Exercise requirements
Your output should be the lines from the one with "Druckkosten: (39, 224)" through the end of the entries below, set down word for word and nothing else.

Source data

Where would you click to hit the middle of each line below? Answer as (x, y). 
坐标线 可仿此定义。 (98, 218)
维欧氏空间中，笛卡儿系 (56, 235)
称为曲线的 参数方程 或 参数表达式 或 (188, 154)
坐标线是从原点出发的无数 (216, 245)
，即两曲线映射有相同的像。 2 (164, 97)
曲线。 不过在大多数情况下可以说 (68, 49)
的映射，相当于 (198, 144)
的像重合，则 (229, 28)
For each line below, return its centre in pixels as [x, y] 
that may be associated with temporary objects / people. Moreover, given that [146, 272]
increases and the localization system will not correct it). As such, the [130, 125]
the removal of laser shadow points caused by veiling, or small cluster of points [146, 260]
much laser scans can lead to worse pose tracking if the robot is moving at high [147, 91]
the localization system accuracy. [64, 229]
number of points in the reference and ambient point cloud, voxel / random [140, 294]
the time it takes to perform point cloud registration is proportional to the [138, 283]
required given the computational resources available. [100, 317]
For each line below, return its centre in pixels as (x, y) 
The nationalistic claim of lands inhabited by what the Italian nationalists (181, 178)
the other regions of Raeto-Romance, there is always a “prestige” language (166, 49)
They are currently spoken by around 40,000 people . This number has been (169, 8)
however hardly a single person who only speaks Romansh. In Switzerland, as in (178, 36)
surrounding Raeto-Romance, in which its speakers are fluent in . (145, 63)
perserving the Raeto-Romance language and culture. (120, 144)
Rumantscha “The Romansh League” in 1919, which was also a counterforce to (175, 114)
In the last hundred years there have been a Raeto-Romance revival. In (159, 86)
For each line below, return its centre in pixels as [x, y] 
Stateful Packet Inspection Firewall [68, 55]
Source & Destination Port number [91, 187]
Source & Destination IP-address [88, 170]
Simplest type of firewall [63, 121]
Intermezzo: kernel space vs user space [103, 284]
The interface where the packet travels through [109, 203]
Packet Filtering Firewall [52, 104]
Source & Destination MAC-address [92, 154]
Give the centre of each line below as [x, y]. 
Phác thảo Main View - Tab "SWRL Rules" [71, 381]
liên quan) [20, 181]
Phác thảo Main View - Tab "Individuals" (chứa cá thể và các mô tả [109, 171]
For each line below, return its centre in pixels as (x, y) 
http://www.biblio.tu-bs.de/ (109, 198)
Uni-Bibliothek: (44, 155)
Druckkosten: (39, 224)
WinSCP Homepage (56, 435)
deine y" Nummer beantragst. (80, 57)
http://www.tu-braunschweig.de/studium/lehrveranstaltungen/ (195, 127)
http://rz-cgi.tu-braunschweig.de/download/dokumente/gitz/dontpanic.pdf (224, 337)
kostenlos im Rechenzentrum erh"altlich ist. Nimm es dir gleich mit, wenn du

Response
Druckkosten: (39, 224)
WinSCP Homepage (56, 435)
deine y" Nummer beantragst. (80, 57)
http://www.tu-braunschweig.de/studium/lehrveranstaltungen/ (195, 127)
http://rz-cgi.tu-braunschweig.de/download/dokumente/gitz/dontpanic.pdf (224, 337)
kostenlos im Rechenzentrum erh"altlich ist. Nimm es dir gleich mit, wenn du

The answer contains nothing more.